(Records excerpted from a collection)
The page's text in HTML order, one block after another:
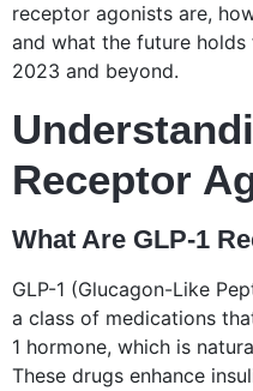
receptor agonists are,
and what the future
2023 and beyond.
Receptor
What Are GLP-1
GLP-1 (Glucagon-Like
a class of medications
1 hormone, which is
These drugs enhance
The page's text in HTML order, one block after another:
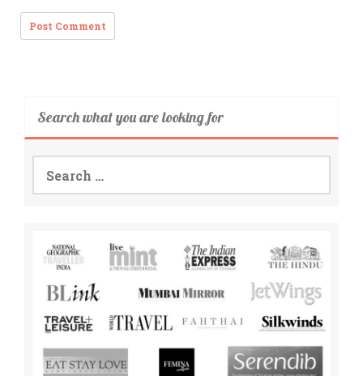
Search what you are looking for
Search
for:
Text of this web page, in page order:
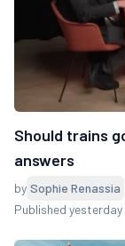
Should trains
answers
by Sophie Renassia
Published yesterday
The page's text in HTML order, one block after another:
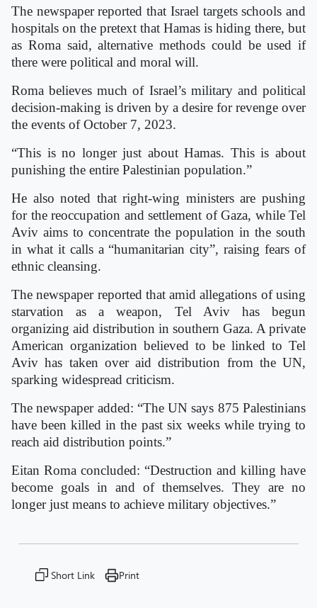
The newspaper reported that Israel targets schools and
hospitals on the pretext that Hamas is hiding there, but
as Roma said, alternative methods could be used if
there were political and moral will.
Roma believes much of Israel’s military and political
decision-making is driven by a desire for revenge over
the events of October 7, 2023.
“This is no longer just about Hamas. This is about
punishing the entire Palestinian population.”
He also noted that right-wing ministers are pushing
for the reoccupation and settlement of Gaza, while Tel
Aviv aims to concentrate the population in the south
in what it calls a “humanitarian city”, raising fears of
ethnic cleansing.
The newspaper reported that amid allegations of using
starvation as a weapon, Tel Aviv has begun
organizing aid distribution in southern Gaza. A private
American organization believed to be linked to Tel
Aviv has taken over aid distribution from the UN,
sparking widespread criticism.
The newspaper added: “The UN says 875 Palestinians
have been killed in the past six weeks while trying to
reach aid distribution points.”
Eitan Roma concluded: “Destruction and killing have
become goals in and of themselves. They are no
longer just means to achieve military objectives.”
Short Link Print
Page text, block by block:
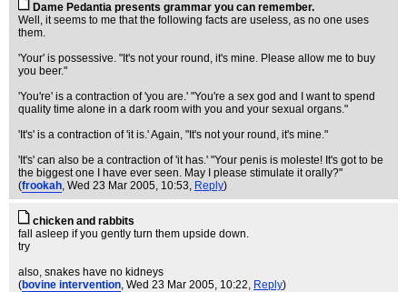
Dame Pedantia presents grammar you can remember.
Well, it seems to me that the following facts are useless, as no one uses
them.
'Your' is possessive. "It's not your round, it's mine. Please allow me to buy
you beer."
'You're' is a contraction of 'you are.' "You're a sex god and I want to spend
quality time alone in a dark room with you and your sexual organs."
'It's' is a contraction of 'it is.' Again, "It's not your round, it's mine."
'It's' can also be a contraction of 'it has.' "Your penis is moleste! It's got to be
the biggest one I have ever seen. May I please stimulate it orally?"
(frookah, Wed 23 Mar 2005, 10:53, Reply)
chicken and rabbits
fall asleep if you gently turn them upside down.
try
also, snakes have no kidneys
(bovine intervention, Wed 23 Mar 2005, 10:22, Reply)
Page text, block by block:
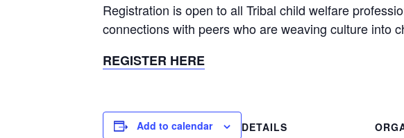
Registration is open to all Tribal child welfare
connections with peers who are weaving culture into
REGISTER HERE
Add to calendar
DETAILS
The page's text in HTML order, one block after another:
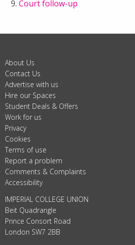
Court follow-up
About Us
Contact Us
Advertise with us
Hire our Spaces
Student Deals & Offers
Work for us
Privacy
Cookies
Terms of use
Report a problem
Comments & Complaints
Accessibility
IMPERIAL COLLEGE UNION
Beit Quadrangle
Prince Consort Road
London SW7 2BB
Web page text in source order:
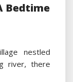
Bedtime
nestled
river, there
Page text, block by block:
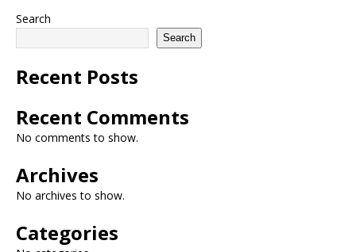
Search
Search
Recent Posts
Recent Comments
No comments to show.
Archives
No archives to show.
Categories
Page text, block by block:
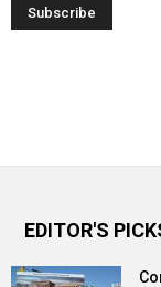
EDITOR'S
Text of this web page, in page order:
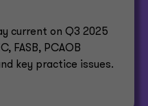
current on Q3 2025
FASB, PCAOB
key practice issues.
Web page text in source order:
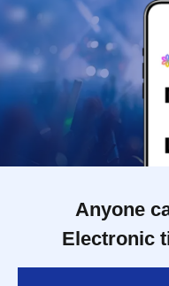
Anyone
Electronic
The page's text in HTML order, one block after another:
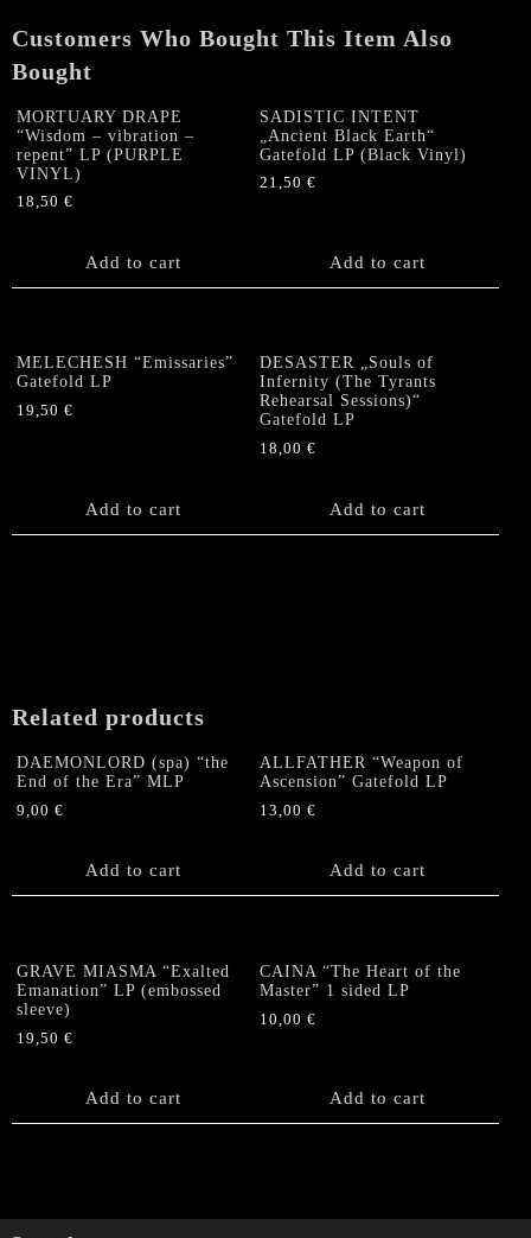
quantity
Customers Who Bought This Item Also
Bought
MORTUARY DRAPE
“Wisdom – vibration –
repent” LP (PURPLE
VINYL)
18,50 €
Add to cart
SADISTIC INTENT
„Ancient Black Earth“
Gatefold LP (Black Vinyl)
21,50€
Add to cart
MELECHESH “Emissaries”
Gatefold LP
19,50 €
Add to cart
DESASTER „Souls of
Infernity (The Tyrants
Rehearsal Sessions)“
Gatefold LP
18,00€
Add to cart
Related products
DAEMONLORD (spa) “the
End of the Era” MLP
9,00 €
Add to cart
ALLFATHER “Weapon of
Ascension” Gatefold LP
13,00€
Add to cart
GRAVE MIASMA “Exalted
Emanation” LP (embossed
sleeve)
19,50 €
Add to cart
CAINA “The Heart of the
Master” 1 sided LP
10,00€
Add to cart
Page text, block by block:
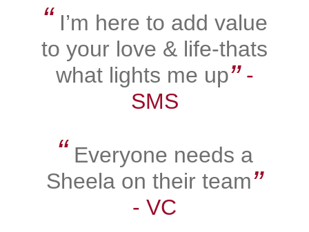
“I’m here to add value
to your love & life-thats
what lights me up” ‐
SMS
“Everyone needs a
Sheela on their team”
‐ VC
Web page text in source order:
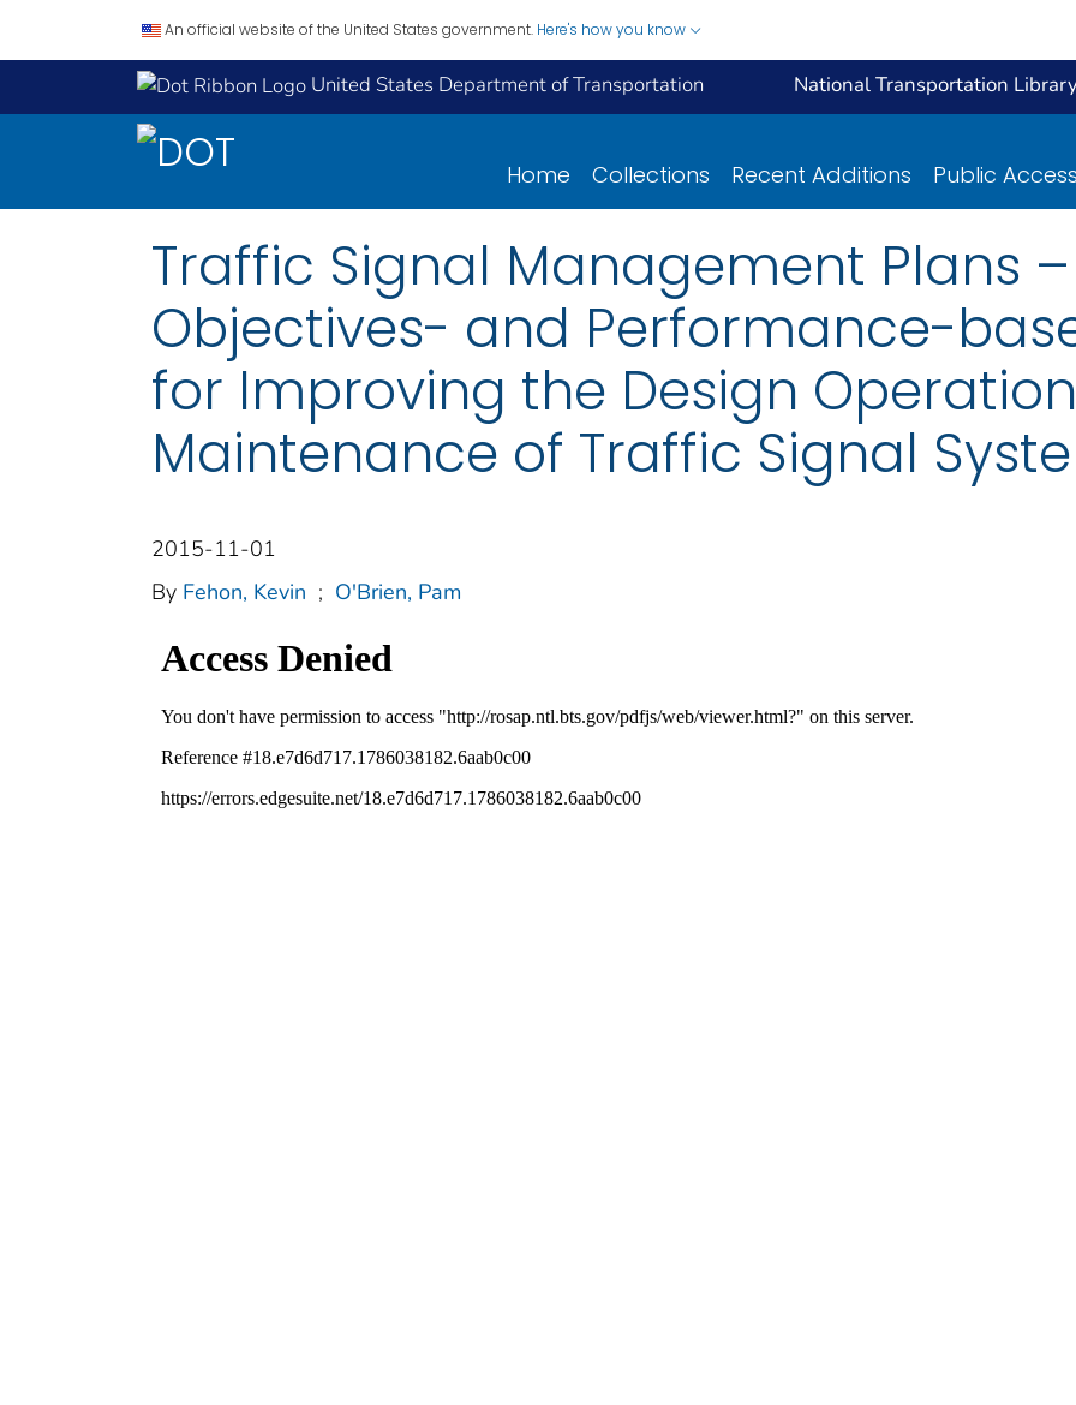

ACTION ITEM
Every line above should be returned exactly; the pictures stay out.

ANSWER BELOW
The page's text in HTML order, one block after another:
receptor agonists are,
and what the future
2023 and beyond.
Receptor
What Are GLP-1
GLP-1 (Glucagon-Like
a class of medications
1 hormone, which is
These drugs enhance
The page's text in HTML order, one block after another:
Search what you are looking for
Search
for:
Text of this web page, in page order:
Should trains
answers
by Sophie Renassia
Published yesterday
The page's text in HTML order, one block after another:
The newspaper reported that Israel targets schools and
hospitals on the pretext that Hamas is hiding there, but
as Roma said, alternative methods could be used if
there were political and moral will.
Roma believes much of Israel’s military and political
decision-making is driven by a desire for revenge over
the events of October 7, 2023.
“This is no longer just about Hamas. This is about
punishing the entire Palestinian population.”
He also noted that right-wing ministers are pushing
for the reoccupation and settlement of Gaza, while Tel
Aviv aims to concentrate the population in the south
in what it calls a “humanitarian city”, raising fears of
ethnic cleansing.
The newspaper reported that amid allegations of using
starvation as a weapon, Tel Aviv has begun
organizing aid distribution in southern Gaza. A private
American organization believed to be linked to Tel
Aviv has taken over aid distribution from the UN,
sparking widespread criticism.
The newspaper added: “The UN says 875 Palestinians
have been killed in the past six weeks while trying to
reach aid distribution points.”
Eitan Roma concluded: “Destruction and killing have
become goals in and of themselves. They are no
longer just means to achieve military objectives.”
Short Link Print
Page text, block by block:
Dame Pedantia presents grammar you can remember.
Well, it seems to me that the following facts are useless, as no one uses
them.
'Your' is possessive. "It's not your round, it's mine. Please allow me to buy
you beer."
'You're' is a contraction of 'you are.' "You're a sex god and I want to spend
quality time alone in a dark room with you and your sexual organs."
'It's' is a contraction of 'it is.' Again, "It's not your round, it's mine."
'It's' can also be a contraction of 'it has.' "Your penis is moleste! It's got to be
the biggest one I have ever seen. May I please stimulate it orally?"
(frookah, Wed 23 Mar 2005, 10:53, Reply)
chicken and rabbits
fall asleep if you gently turn them upside down.
try
also, snakes have no kidneys
(bovine intervention, Wed 23 Mar 2005, 10:22, Reply)
Page text, block by block:
Registration is open to all Tribal child welfare
connections with peers who are weaving culture into
REGISTER HERE
Add to calendar
DETAILS
The page's text in HTML order, one block after another:
Court follow-up
About Us
Contact Us
Advertise with us
Hire our Spaces
Student Deals & Offers
Work for us
Privacy
Cookies
Terms of use
Report a problem
Comments & Complaints
Accessibility
IMPERIAL COLLEGE UNION
Beit Quadrangle
Prince Consort Road
London SW7 2BB
Web page text in source order:
Bedtime
nestled
river, there
Page text, block by block:
Search
Search
Recent Posts
Recent Comments
No comments to show.
Archives
No archives to show.
Categories
Page text, block by block:
EDITOR'S
Text of this web page, in page order:
current on Q3 2025
FASB, PCAOB
key practice issues.
Web page text in source order:
Anyone
Electronic
The page's text in HTML order, one block after another:
quantity
Customers Who Bought This Item Also
Bought
MORTUARY DRAPE
“Wisdom – vibration –
repent” LP (PURPLE
VINYL)
18,50 €
Add to cart
SADISTIC INTENT
„Ancient Black Earth“
Gatefold LP (Black Vinyl)
21,50€
Add to cart
MELECHESH “Emissaries”
Gatefold LP
19,50 €
Add to cart
DESASTER „Souls of
Infernity (The Tyrants
Rehearsal Sessions)“
Gatefold LP
18,00€
Add to cart
Related products
DAEMONLORD (spa) “the
End of the Era” MLP
9,00 €
Add to cart
ALLFATHER “Weapon of
Ascension” Gatefold LP
13,00€
Add to cart
GRAVE MIASMA “Exalted
Emanation” LP (embossed
sleeve)
19,50 €
Add to cart
CAINA “The Heart of the
Master” 1 sided LP
10,00€
Add to cart
Page text, block by block:
“I’m here to add value
to your love & life-thats
what lights me up” ‐
SMS
“Everyone needs a
Sheela on their team”
‐ VC
Web page text in source order:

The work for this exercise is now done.